Like many local police departments, Germain said following a major incident like the one that occurred last week, his department will look to see what lessons learned can be applied to further protect Barnegat students.

“We look to identify things we can apply,” he said, “whether it’s additional steps, solutions or equipment.”

Karen Wood, Barnegat superintendent, said the schools and the police department have a long history of collaboration.

“The police department regularly assesses our security practices,” she said, noting the school administration not only conducts regular drills, but also reviews security protocols to see if there is room for improvement. “The district recognizes that security is paramount and we can always improve on our practices. The police department does regular walk-through visits and patrols schools all the time – not just in times of heightened security.”

The same is true on the Southern Regional campus, where a Stafford Township school resource officer (SRO) is stationed at the 11/12 building but moves through the 9/10 building and the middle school campus regularly, Vaughn said. In addition to that officer, other Stafford police officers routinely patrol the Southern Regional schools, and the county resource building on the main campus, to familiarize them with the layout, he said.

 Little Egg Harbor Police,
Pinelands Regional on Alert

Shortly after the tragic shooting rampage, the Little Egg Harbor Township Police Department released this statement on its Facebook page: “In light of the tragic events in Florida yesterday, we would like to assure the public of the Little Egg Harbor Police Department’s commitment to taking proactive measures to protect the safety of the students and staff members of our school districts. We continuously work hard with the administrations of both the Little Egg Harbor and Pinelands Regional school districts to identify and correct physical security issues. We also work with them to identify those with potentially problematic behaviors and ensure those individuals receive the services they require. We currently maintain an armed, uniformed presence in every school, and have had officers in our schools for almost two decades. Our patrol officers in addition are trained to respond to active shooters and receive familiarization of the school facilities. Our regional partners like Ocean County SWAT, the Ocean County Sheriff’s and Prosecutor’s Office, and New Jersey State Police have also received familiarization with our facilities. No amount of countermeasures can assure total security and protect against every threat, but rest assured, we believe our schools are among the safest in the Nation.”
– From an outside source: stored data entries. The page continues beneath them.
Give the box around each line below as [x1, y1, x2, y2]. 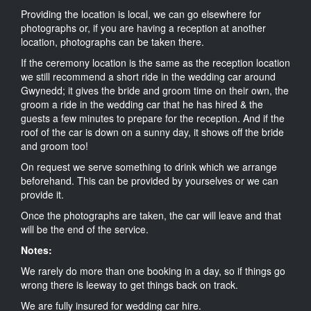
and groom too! [21, 138, 88, 153]
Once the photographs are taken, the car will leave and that [21, 208, 281, 222]
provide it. [21, 187, 64, 201]
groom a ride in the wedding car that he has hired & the [21, 96, 263, 111]
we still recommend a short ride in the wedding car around [21, 69, 276, 83]
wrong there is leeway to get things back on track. [21, 277, 238, 292]
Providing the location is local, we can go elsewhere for [21, 6, 261, 21]
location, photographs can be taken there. [21, 34, 204, 49]
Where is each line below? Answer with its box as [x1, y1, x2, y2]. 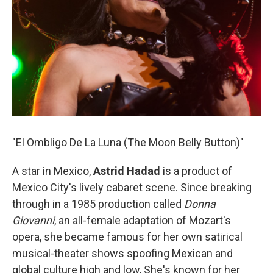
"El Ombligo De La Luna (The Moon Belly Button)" [12, 136, 244, 149]
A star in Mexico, [12, 165, 93, 178]
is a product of [160, 165, 232, 178]
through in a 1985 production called [12, 197, 184, 211]
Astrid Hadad [93, 165, 160, 178]
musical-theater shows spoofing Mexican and [12, 247, 233, 260]
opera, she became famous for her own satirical [12, 230, 243, 244]
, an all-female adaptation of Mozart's [54, 214, 231, 227]
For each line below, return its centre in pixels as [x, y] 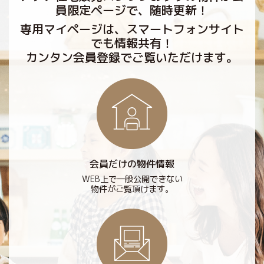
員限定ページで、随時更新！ [132, 10]
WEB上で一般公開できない [132, 179]
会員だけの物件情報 [132, 164]
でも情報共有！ [132, 43]
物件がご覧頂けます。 [132, 189]
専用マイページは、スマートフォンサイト [132, 29]
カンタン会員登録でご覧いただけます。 [132, 57]
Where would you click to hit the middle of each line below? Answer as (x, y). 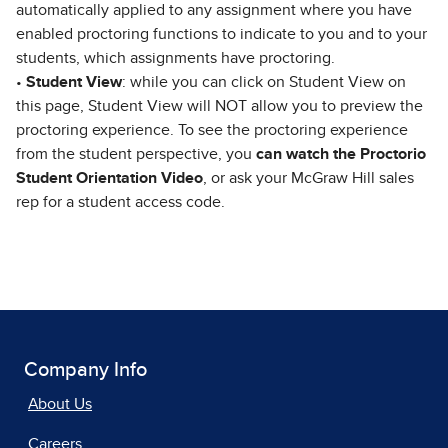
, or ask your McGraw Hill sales (308, 177)
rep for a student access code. (120, 201)
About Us (60, 403)
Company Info (85, 369)
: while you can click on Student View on (264, 81)
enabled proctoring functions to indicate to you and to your (221, 33)
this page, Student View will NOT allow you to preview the (219, 105)
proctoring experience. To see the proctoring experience (212, 129)
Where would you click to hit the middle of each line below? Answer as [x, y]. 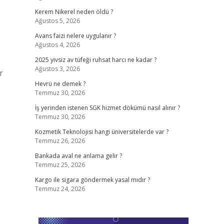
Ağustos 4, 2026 [57, 45]
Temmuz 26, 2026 [60, 141]
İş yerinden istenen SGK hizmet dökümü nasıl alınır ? [107, 108]
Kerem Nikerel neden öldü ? [74, 12]
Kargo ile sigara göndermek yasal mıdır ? [92, 180]
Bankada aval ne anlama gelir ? [78, 156]
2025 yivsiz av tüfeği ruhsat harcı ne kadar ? [95, 60]
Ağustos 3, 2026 [57, 69]

Cheryl Stevenson, acting superintendent and executive director of curriculum and instruction at Pinelands Regional School District, released this statement of readiness: “Little Egg Harbor Police Officers (School Resource Officers) are assigned to the Junior and Senior High School and marked police vehicles are visible, plus the LEH Police Department has access to live-stream video of our schools.

“We coordinate and maintain an excellent working relationship with our local Police Department. We review our security plans in coordination with our School Resource Officers, and we have conducted drills with the input of additional law enforcement agencies. We have a signed Memorandum of Agreement with the LEH Police Department, which allows us to work together to create a safe environment in our district.

“We have a comprehensive crisis management plan and annually review our security and safety plans with staff, students, and local police authorities.

“We conduct monthly drills to include fire, lock down, shelter in place, and evacuation drills. We conducted an active shooter drill in October of 2016.

“We have 24/7 video and camera outdoor and indoor surveillance of all school buildings. All exterior doors are secured and locked during the school day, and staff are instructed to keep classroom doors closed during the school day.

“All visitors must enter the school via the front entrance. They must buzz and show ID that is monitored via an electronic screening and management system.

“All staff are required to wear ID badges. In the event of an emergency, all staff have access to the Share911 App that allows them to initiate emergency response via their cell phones.” —P.J.